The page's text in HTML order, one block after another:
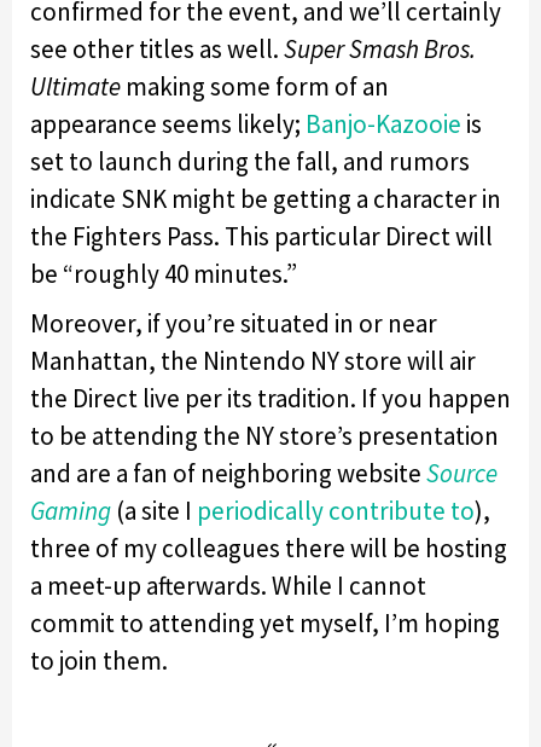
confirmed for the event, and we’ll certainly
see other titles as well.Super Smash Bros.
Ultimate making some form of an
appearance seems likely; Banjo-Kazooie is
set to launch during the fall, and rumors
indicate SNK might be getting a character in
the Fighters Pass. This particular Direct will
be “roughly 40 minutes.”
Moreover, if you’re situated in or near
Manhattan, the Nintendo NY store will air
the Direct live per its tradition. If you happen
to be attending the NY store’s presentation
and are a fan of neighboring websiteSource
Gaming (a site I periodically contribute to),
three of my colleagues there will be hosting
a meet-up afterwards. While I cannot
commit to attending yet myself, I’m hoping
to join them.
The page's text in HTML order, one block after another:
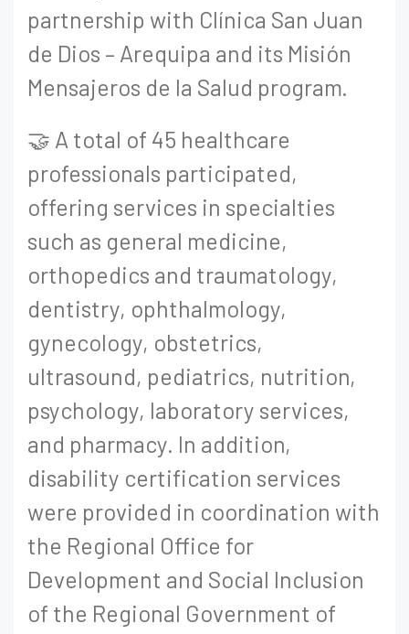
partnership with Clínica San Juan
de Dios – Arequipa and its Misión
Mensajeros de la Salud program.
🤝 A total of 45 healthcare
professionals participated,
offering services in specialties
such as general medicine,
orthopedics and traumatology,
dentistry, ophthalmology,
gynecology, obstetrics,
ultrasound, pediatrics, nutrition,
psychology, laboratory services,
and pharmacy. In addition,
disability certification services
were provided in coordination with
the Regional Office for
Development and Social Inclusion
of the Regional Government of
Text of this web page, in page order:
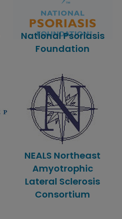
National Psoriasis
Foundation
NEALS Northeast
Amyotrophic
Lateral Sclerosis
Consortium
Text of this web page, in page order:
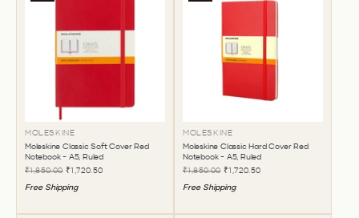
MOLESKINE
Moleskine Classic Soft Cover Red
Notebook - A5, Ruled
₹1,850.00 ₹1,720.50
Free Shipping
MOLESKINE
Moleskine Classic Hard Cover Red
Notebook - A5, Ruled
₹1,850.00 ₹1,720.50
Free Shipping
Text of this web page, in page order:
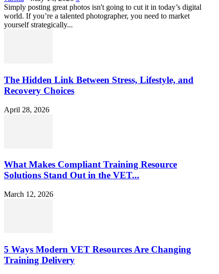
Simply posting great photos isn't going to cut it in today’s digital
world. If you’re a talented photographer, you need to market
yourself strategically...
The Hidden Link Between Stress, Lifestyle, and
Recovery Choices
April 28, 2026
What Makes Compliant Training Resource
Solutions Stand Out in the VET...
March 12, 2026
5 Ways Modern VET Resources Are Changing
Training Delivery
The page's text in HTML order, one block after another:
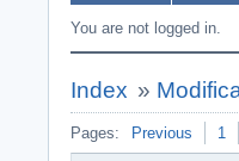
You are not logged in.
Index »
Pages: Previous 1
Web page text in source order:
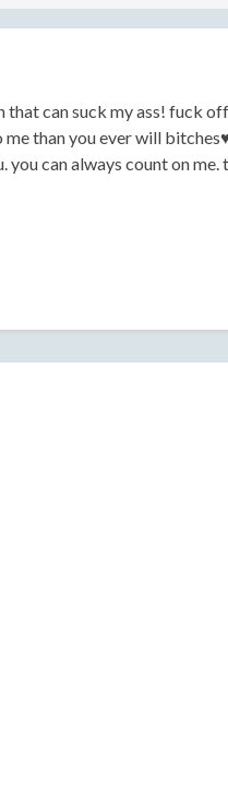
that can suck my ass! fuck
than you ever will
can always count on
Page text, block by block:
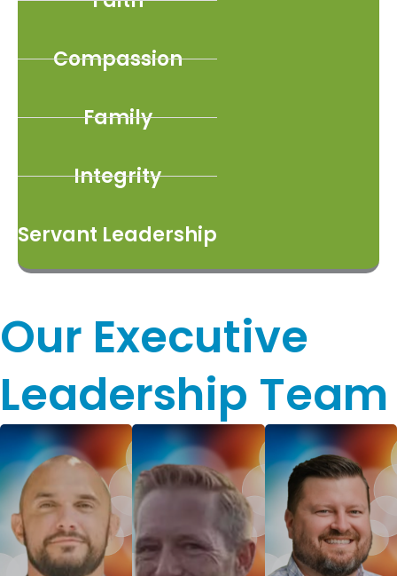
Compassion
Family
Integrity
Servant Leadership
Our Executive
Leadership Team
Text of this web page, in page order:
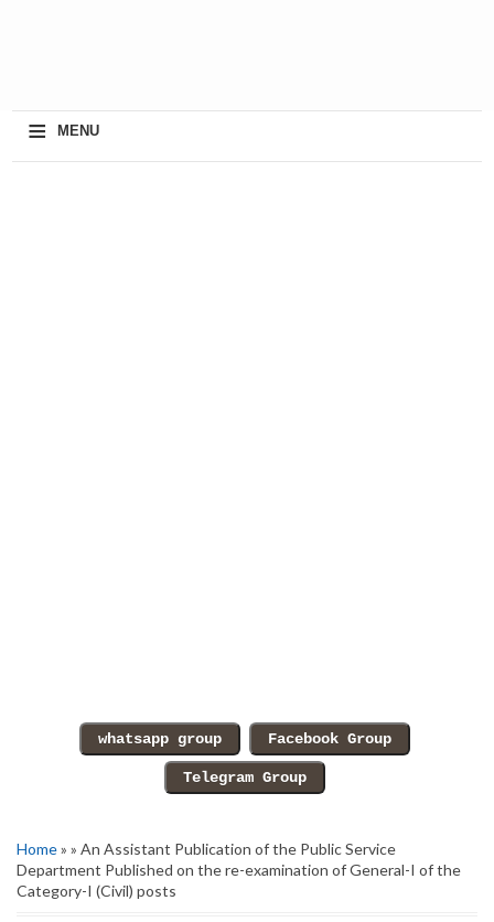
≡ MENU
Home» » An Assistant Publication of the Public Service
Department Published on the re-examination of General-I of the
Category-I (Civil) posts

● ● ● ● ● ● ●

Reproduce each line of the records exactly and exclude any images.

▸ **OUTPUT OF THE TASK**
The page's text in HTML order, one block after another:
confirmed for the event, and we’ll certainly
see other titles as well.Super Smash Bros.
Ultimate making some form of an
appearance seems likely; Banjo-Kazooie is
set to launch during the fall, and rumors
indicate SNK might be getting a character in
the Fighters Pass. This particular Direct will
be “roughly 40 minutes.”
Moreover, if you’re situated in or near
Manhattan, the Nintendo NY store will air
the Direct live per its tradition. If you happen
to be attending the NY store’s presentation
and are a fan of neighboring websiteSource
Gaming (a site I periodically contribute to),
three of my colleagues there will be hosting
a meet-up afterwards. While I cannot
commit to attending yet myself, I’m hoping
to join them.
The page's text in HTML order, one block after another:
partnership with Clínica San Juan
de Dios – Arequipa and its Misión
Mensajeros de la Salud program.
🤝 A total of 45 healthcare
professionals participated,
offering services in specialties
such as general medicine,
orthopedics and traumatology,
dentistry, ophthalmology,
gynecology, obstetrics,
ultrasound, pediatrics, nutrition,
psychology, laboratory services,
and pharmacy. In addition,
disability certification services
were provided in coordination with
the Regional Office for
Development and Social Inclusion
of the Regional Government of
Text of this web page, in page order:
National Psoriasis
Foundation
NEALS Northeast
Amyotrophic
Lateral Sclerosis
Consortium
Text of this web page, in page order:
MOLESKINE
Moleskine Classic Soft Cover Red
Notebook - A5, Ruled
₹1,850.00 ₹1,720.50
Free Shipping
MOLESKINE
Moleskine Classic Hard Cover Red
Notebook - A5, Ruled
₹1,850.00 ₹1,720.50
Free Shipping
Text of this web page, in page order:
Simply posting great photos isn't going to cut it in today’s digital
world. If you’re a talented photographer, you need to market
yourself strategically...
The Hidden Link Between Stress, Lifestyle, and
Recovery Choices
April 28, 2026
What Makes Compliant Training Resource
Solutions Stand Out in the VET...
March 12, 2026
5 Ways Modern VET Resources Are Changing
Training Delivery
The page's text in HTML order, one block after another:
You are not logged in.
Index »
Pages: Previous 1
Web page text in source order:
that can suck my ass! fuck
than you ever will
can always count on
Page text, block by block:
Compassion
Family
Integrity
Servant Leadership
Our Executive
Leadership Team
Text of this web page, in page order:
≡ MENU
Home» » An Assistant Publication of the Public Service
Department Published on the re-examination of General-I of the
Category-I (Civil) posts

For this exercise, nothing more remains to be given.